She came to a halt, in a broad flat space that might once have been
a central courtyard. There she fell on her knees and began to dig.
Stark got down beside her. They scrabbled like a pair of dogs in the
yielding sand. Stark's nails slipped across something hard, and there
was a yellow glint through the dusty ochre. Within a few minutes
they had bared a golden cover six feet across, very massive and
wonderfully carved with the symbols of some lost god of the sea.
Stark struggled to lift the thing away. He could not move it.
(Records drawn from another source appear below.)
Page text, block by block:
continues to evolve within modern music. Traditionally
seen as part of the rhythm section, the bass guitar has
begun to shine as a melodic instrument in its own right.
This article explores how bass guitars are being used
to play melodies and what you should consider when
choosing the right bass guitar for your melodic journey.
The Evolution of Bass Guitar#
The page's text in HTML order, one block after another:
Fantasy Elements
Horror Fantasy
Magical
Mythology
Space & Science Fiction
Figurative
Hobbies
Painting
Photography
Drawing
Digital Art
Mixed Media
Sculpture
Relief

Then
Berild pressed a hidden spring and the cover slid back of itself.
Beneath it, sweet and cold, protected through all these ages, water
stirred gently against mossy stones.

An hour later, Stark and Berild lay sleeping, soaked to the skin, their
very hair dripping with the blessed dampness.
That night, when the low moons roved over the desert, they sat by
the well, drowsy with an animal sense of rest and repletion. And
Stark looked at the woman and said,
"I know you now."
"What do you know, wild man?"
Stark said quietly, "You are a Rama."
She did not answer at once. Then she said, "I was bred in these
deserts. Is it so strange that I should know of this well?"
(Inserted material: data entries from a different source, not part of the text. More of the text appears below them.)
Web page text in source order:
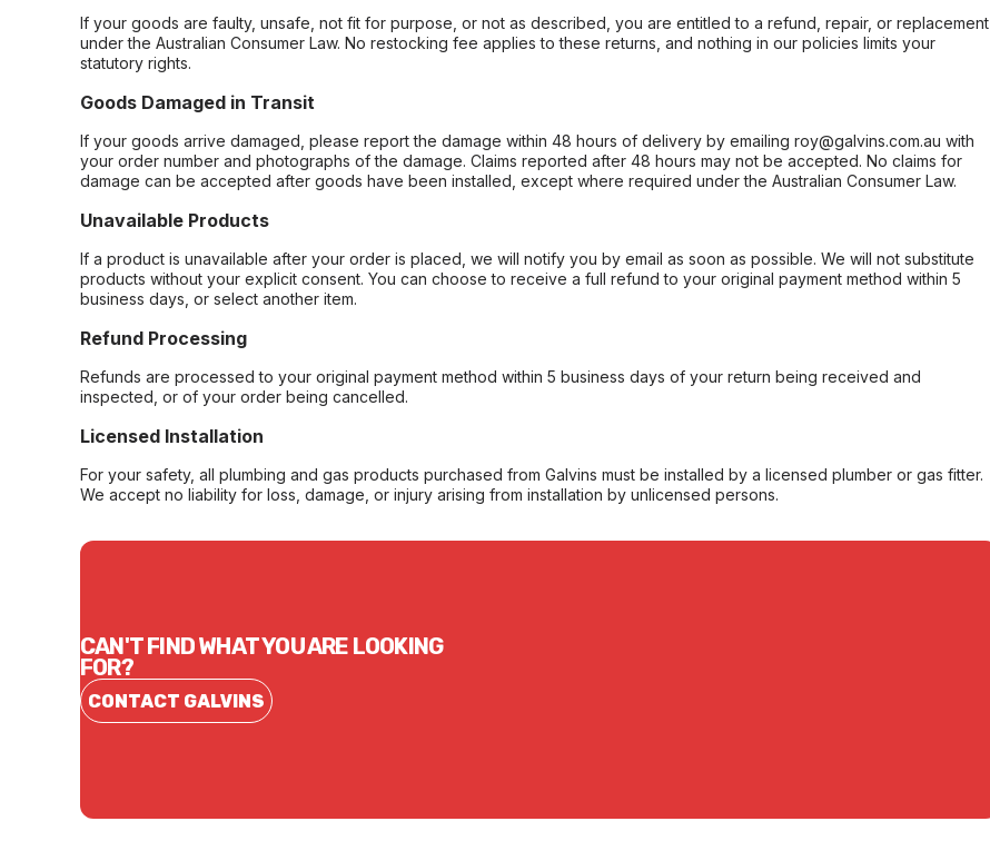
If your goods are faulty, unsafe, not fit for purpose, or not as described, you are entitled to a refund, repair, or replacement
under the Australian Consumer Law. No restocking fee applies to these returns, and nothing in our policies limits your
statutory rights.
Goods Damaged in Transit
If your goods arrive damaged, please report the damage within 48 hours of delivery by emailing roy@galvins.com.au with
your order number and photographs of the damage. Claims reported after 48 hours may not be accepted. No claims for
damage can be accepted after goods have been installed, except where required under the Australian Consumer Law.
Unavailable Products
If a product is unavailable after your order is placed, we will notify you by email as soon as possible. We will not substitute
products without your explicit consent. You can choose to receive a full refund to your original payment method within 5
business days, or select another item.
Refund Processing
Refunds are processed to your original payment method within 5 business days of your return being received and
inspected, or of your order being cancelled.
Licensed Installation
For your safety, all plumbing and gas products purchased from Galvins must be installed by a licensed plumber or gas fitter.
We accept no liability for loss, damage, or injury arising from installation by unlicensed persons.
CAN'T FIND WHAT YOU ARE LOOKING
FOR?
CONTACT GALVINS

"Strange that you didn't mention it before. You were afraid, weren't
you, that if you led me here your secret would come out? But it was
that, or die."
He leaned forward, studying her.
"If you had led me straight to the well, I might not have wondered.
But you had to stop and remember, how the halls were built and
where the doorways were that led to the inner court. You lived in this
place when it was whole. And no one, not even Kynon himself, knows
of it but you."
"You dream, wild man. The moon is in your eyes."
Stark shook his head slowly. "I know."
She laughed, and stretched her arms wide on the sand.
"But I am young," she said. "And men have told me I am beautiful. It
is good to be young, for youth has nothing to do with ashes and
empty skulls."
She touched his arm, and little darts of fire went through his flesh,
warm from his fingertips.
"Forget your dreams, wild man. They're madness, gone with the
morning."
He looked down at her in the clear pale light, and she was young,
and beautifully made, and her lips were smiling.
He bent his head. Her arms went round him. Her hair blew soft
against his cheek. Then, suddenly, she set her teeth cruelly into his
lip. He cried out and thrust her away, and she sat back on her heels,
mocking him.
"That," she said, "is because you called Fianna's name instead of
mine, when the storm broke."
Stark cursed her. There was a taste of blood in his mouth. He
reached out and caught her, and again she laughed, a peculiarly
sweet, wicked sound.
The wind blew over them, sighing, and the desert was very still.
For two days they remained among the ruins. At evening of the
second day Stark filled the water skin, and Berild replaced the golden
cover on the well. They began the last long march toward Sinharat.
IX

Stark saw it rising against the morning sky—a city of gold and
marble, high on an island of rose-red coral laid bare by the vanished
sea. Sinharat, the Ever-Living.
Yet it had died. As he came closer to it, plodding slowly through the
sand, he saw that the place was no more than a beautiful corpse, the
lovely towers broken, the roofless palaces open to the sky. Whatever
life Kynon and his armies might have foisted upon Sinharat was no
more than the fleeting passage of ants across the perfect bones of
the dead.
"What was it like before?" he asked, "with the blue water around it,
and the banners flying?"
Berild turned a dark, calculating look upon him.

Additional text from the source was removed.